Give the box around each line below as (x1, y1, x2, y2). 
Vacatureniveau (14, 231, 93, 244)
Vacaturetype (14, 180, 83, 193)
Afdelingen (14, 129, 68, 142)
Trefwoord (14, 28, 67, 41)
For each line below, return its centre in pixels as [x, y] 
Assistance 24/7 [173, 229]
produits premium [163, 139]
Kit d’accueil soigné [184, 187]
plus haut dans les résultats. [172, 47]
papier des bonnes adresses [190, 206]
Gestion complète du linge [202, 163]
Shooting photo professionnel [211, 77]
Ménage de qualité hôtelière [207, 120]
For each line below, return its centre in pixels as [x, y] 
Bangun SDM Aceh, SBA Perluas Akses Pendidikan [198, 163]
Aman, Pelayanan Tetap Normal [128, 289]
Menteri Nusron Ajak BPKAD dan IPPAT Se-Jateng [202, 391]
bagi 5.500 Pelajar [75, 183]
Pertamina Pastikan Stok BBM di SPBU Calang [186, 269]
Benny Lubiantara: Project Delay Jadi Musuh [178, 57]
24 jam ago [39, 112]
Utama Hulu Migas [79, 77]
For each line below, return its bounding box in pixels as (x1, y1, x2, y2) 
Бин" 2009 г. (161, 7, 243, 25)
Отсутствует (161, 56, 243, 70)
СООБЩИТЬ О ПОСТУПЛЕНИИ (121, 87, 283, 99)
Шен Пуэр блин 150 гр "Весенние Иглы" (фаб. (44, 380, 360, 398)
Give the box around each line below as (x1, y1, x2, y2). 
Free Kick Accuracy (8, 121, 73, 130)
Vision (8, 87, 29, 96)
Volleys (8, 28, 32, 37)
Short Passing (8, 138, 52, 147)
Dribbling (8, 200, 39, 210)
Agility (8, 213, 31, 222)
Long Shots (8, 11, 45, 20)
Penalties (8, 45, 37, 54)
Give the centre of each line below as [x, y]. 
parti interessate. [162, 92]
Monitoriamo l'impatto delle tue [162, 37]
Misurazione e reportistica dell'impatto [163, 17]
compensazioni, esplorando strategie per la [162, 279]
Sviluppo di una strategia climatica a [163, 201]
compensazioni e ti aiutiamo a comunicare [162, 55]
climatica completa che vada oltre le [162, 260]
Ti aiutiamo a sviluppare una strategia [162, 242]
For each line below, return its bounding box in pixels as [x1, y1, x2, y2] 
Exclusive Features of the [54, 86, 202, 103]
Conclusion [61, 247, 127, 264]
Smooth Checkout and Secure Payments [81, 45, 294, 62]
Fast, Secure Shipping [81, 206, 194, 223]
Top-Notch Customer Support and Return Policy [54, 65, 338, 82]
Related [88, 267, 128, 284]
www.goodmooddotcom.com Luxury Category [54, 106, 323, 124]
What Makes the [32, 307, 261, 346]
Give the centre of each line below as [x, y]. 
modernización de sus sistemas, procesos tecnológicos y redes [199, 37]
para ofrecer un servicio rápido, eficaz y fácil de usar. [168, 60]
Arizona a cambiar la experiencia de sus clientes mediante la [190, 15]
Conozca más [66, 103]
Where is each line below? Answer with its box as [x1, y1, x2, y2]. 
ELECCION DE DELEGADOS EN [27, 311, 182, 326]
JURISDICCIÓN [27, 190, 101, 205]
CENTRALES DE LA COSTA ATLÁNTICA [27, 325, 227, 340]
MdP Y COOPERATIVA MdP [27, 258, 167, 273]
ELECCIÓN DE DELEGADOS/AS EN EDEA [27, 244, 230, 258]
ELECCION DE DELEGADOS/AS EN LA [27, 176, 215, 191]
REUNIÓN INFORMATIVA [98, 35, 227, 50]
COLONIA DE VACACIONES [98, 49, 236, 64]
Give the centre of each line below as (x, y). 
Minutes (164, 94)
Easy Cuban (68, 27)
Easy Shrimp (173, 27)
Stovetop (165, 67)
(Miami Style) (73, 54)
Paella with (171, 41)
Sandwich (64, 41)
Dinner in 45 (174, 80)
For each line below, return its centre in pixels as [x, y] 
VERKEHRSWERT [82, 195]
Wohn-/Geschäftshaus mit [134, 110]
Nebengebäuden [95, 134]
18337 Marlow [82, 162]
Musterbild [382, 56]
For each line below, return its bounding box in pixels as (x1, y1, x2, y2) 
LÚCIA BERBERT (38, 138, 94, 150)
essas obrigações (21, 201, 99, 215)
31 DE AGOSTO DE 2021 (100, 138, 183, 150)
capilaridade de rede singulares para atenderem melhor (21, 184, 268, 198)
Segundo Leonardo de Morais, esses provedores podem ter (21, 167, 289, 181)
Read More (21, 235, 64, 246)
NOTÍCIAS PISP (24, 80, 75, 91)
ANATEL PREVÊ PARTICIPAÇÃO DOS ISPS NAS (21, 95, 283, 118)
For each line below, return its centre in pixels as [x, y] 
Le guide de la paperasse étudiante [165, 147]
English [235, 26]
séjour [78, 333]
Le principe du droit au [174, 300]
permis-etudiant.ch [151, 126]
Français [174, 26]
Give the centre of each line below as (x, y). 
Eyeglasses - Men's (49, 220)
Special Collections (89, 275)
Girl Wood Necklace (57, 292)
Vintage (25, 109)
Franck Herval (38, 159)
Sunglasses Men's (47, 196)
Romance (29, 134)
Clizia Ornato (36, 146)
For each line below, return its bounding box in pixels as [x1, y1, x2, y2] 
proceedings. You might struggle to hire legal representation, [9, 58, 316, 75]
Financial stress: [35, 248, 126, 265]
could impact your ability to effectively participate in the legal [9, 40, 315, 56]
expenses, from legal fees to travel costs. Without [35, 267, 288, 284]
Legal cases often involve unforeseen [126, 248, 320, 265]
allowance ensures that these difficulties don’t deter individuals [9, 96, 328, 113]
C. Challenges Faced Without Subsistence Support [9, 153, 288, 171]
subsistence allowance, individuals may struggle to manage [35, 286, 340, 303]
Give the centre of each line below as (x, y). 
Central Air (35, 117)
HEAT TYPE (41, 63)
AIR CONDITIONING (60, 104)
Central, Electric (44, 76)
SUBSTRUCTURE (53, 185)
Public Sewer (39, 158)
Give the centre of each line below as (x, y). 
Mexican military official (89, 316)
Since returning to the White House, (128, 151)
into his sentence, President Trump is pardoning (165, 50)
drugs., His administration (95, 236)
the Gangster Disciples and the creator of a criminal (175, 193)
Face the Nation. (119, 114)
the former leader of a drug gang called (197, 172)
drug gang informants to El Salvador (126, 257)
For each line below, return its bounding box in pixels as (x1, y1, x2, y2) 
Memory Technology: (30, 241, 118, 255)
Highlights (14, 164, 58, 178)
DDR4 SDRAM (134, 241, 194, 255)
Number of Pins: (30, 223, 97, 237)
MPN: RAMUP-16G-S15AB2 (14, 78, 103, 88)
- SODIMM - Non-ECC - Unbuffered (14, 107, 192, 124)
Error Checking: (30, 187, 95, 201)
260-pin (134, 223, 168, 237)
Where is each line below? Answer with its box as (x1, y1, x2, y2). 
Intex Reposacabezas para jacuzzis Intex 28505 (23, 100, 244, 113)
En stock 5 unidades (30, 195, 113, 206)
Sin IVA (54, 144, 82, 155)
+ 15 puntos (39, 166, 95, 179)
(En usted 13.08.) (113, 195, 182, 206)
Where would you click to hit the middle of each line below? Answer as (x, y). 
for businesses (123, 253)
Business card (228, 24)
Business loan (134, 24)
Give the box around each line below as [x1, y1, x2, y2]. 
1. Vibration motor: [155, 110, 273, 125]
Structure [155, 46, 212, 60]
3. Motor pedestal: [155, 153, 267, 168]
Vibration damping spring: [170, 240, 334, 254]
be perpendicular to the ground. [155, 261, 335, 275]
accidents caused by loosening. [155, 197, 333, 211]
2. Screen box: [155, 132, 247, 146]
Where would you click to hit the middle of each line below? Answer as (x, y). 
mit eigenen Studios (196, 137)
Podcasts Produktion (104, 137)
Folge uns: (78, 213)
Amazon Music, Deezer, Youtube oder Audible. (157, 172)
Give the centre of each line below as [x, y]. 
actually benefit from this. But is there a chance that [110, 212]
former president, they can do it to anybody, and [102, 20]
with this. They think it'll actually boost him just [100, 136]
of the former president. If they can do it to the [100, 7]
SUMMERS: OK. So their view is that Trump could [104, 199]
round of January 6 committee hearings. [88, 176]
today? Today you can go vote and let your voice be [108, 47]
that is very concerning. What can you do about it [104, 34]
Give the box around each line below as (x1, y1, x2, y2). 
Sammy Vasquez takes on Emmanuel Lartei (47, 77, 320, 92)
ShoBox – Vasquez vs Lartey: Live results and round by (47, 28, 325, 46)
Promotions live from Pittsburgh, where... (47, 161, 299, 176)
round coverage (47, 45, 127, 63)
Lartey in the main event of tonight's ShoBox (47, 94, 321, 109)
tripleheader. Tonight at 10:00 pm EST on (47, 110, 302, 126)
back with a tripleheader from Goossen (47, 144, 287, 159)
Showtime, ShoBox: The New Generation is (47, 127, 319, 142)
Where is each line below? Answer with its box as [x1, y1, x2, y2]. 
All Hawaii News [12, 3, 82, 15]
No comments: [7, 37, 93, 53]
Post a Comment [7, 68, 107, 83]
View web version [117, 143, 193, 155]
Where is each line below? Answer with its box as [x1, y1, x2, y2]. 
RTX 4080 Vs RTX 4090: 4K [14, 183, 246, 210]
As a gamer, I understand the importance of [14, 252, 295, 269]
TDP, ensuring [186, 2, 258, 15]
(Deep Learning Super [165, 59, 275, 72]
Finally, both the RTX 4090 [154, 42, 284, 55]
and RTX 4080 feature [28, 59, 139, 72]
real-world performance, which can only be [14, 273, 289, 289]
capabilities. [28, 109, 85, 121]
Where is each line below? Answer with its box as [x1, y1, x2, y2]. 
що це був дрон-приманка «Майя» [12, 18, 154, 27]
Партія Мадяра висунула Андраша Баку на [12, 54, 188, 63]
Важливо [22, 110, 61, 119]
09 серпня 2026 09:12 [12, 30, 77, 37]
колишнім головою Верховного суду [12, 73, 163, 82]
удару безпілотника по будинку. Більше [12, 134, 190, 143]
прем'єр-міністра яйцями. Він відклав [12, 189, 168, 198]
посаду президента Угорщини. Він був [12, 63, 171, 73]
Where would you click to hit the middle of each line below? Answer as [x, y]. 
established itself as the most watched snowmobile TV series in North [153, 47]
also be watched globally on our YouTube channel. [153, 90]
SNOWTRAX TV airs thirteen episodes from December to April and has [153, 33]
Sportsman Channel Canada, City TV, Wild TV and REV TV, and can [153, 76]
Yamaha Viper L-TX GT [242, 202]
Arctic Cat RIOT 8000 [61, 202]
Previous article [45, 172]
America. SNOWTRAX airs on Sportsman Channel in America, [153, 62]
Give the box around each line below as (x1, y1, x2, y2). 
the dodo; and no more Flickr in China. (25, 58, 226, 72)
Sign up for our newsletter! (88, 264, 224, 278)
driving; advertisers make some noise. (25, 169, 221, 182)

------------------------------------

*ABOUT THIS EXERCISE*. Please return only the lines above, starting at the line that has "CENTRALES DE LA" and ending at the line that has "Sandwich (64, 41)", keeping both and leaving each one unchanged.

*SOLUTION TO THE EXERCISE*.
CENTRALES DE LA COSTA ATLÁNTICA [27, 325, 227, 340]
MdP Y COOPERATIVA MdP [27, 258, 167, 273]
ELECCIÓN DE DELEGADOS/AS EN EDEA [27, 244, 230, 258]
ELECCION DE DELEGADOS/AS EN LA [27, 176, 215, 191]
REUNIÓN INFORMATIVA [98, 35, 227, 50]
COLONIA DE VACACIONES [98, 49, 236, 64]
Give the centre of each line below as (x, y). 
Minutes (164, 94)
Easy Cuban (68, 27)
Easy Shrimp (173, 27)
Stovetop (165, 67)
(Miami Style) (73, 54)
Paella with (171, 41)
Sandwich (64, 41)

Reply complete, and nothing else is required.